Stored items from a collection

____

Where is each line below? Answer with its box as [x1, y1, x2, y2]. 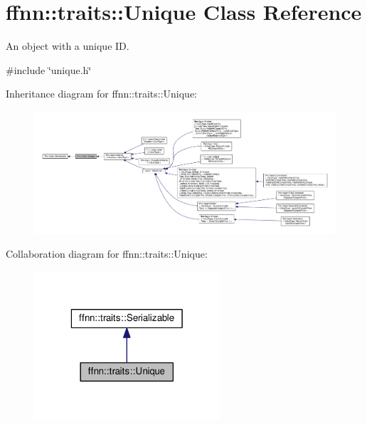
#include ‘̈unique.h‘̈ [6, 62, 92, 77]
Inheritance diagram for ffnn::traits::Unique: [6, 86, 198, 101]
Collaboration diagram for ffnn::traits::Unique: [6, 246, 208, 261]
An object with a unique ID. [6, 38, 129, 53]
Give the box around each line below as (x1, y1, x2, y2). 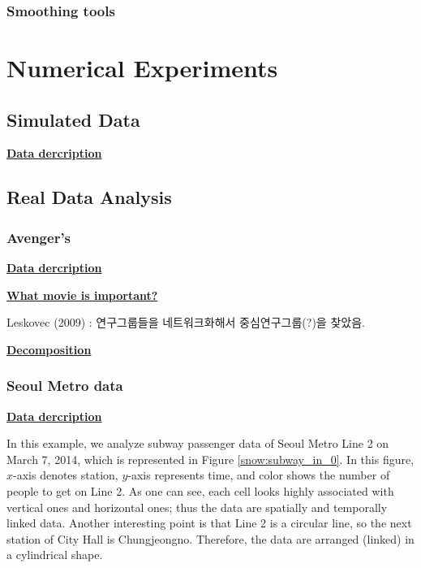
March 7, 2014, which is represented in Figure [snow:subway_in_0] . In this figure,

____

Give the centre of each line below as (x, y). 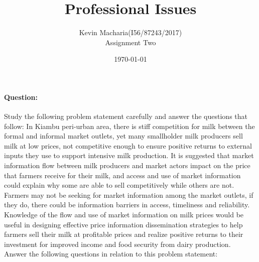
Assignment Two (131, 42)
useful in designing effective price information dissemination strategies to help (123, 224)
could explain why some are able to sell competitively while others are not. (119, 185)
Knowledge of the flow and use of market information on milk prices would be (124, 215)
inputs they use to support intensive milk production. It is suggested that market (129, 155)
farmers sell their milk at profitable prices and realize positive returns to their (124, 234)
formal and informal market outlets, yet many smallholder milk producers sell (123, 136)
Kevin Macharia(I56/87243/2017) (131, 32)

____

◆ Task requirements ◆
Your answer should consist only of the lines above between the line holding "useful in designing" and the line holding "Kevin Macharia(I56/87243/2017) (131, 32)", inclusive, each transcribed exactly.

◆ Final answer ◆
useful in designing effective price information dissemination strategies to help (123, 224)
could explain why some are able to sell competitively while others are not. (119, 185)
Knowledge of the flow and use of market information on milk prices would be (124, 215)
inputs they use to support intensive milk production. It is suggested that market (129, 155)
farmers sell their milk at profitable prices and realize positive returns to their (124, 234)
formal and informal market outlets, yet many smallholder milk producers sell (123, 136)
Kevin Macharia(I56/87243/2017) (131, 32)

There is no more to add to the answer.